Work to be completed:
Take the entries that follow and return exactly the lines from the one holding "collection [345, 73]" through the one holding "t smoke, heat, or", both included. Nothing else is needed.

Source data:
*-*-*
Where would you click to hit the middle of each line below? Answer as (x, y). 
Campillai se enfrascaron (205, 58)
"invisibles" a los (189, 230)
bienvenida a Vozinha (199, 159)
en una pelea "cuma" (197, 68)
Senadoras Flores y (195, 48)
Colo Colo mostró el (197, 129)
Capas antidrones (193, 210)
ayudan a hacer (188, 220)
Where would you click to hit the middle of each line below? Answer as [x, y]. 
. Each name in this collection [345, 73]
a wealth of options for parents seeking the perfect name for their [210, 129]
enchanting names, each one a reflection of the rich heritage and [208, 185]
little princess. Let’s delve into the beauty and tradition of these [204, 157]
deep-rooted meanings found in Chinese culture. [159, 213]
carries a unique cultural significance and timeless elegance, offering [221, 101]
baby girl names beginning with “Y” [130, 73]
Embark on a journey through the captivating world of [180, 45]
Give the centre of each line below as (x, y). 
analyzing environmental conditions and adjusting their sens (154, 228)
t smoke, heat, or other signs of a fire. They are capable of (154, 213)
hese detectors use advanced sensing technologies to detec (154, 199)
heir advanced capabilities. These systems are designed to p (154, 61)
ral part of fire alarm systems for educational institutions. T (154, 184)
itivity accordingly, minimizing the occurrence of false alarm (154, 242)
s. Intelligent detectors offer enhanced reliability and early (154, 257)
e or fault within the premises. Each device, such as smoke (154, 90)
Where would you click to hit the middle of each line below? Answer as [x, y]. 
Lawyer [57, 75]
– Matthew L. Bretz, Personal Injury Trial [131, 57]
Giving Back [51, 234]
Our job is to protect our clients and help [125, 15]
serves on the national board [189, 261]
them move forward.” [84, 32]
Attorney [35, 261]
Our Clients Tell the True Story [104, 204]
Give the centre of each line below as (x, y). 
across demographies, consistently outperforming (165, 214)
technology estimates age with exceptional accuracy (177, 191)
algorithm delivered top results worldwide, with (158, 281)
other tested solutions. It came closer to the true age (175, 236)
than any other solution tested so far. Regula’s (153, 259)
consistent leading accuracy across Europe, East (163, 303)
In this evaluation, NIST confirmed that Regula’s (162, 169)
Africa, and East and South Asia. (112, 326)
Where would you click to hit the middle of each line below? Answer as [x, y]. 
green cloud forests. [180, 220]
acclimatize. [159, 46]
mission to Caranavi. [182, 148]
*-*-*
Result of the exercise:
. Each name in this collection [345, 73]
a wealth of options for parents seeking the perfect name for their [210, 129]
enchanting names, each one a reflection of the rich heritage and [208, 185]
little princess. Let’s delve into the beauty and tradition of these [204, 157]
deep-rooted meanings found in Chinese culture. [159, 213]
carries a unique cultural significance and timeless elegance, offering [221, 101]
baby girl names beginning with “Y” [130, 73]
Embark on a journey through the captivating world of [180, 45]
Give the centre of each line below as (x, y). 
analyzing environmental conditions and adjusting their sens (154, 228)
t smoke, heat, or other signs of a fire. They are capable of (154, 213)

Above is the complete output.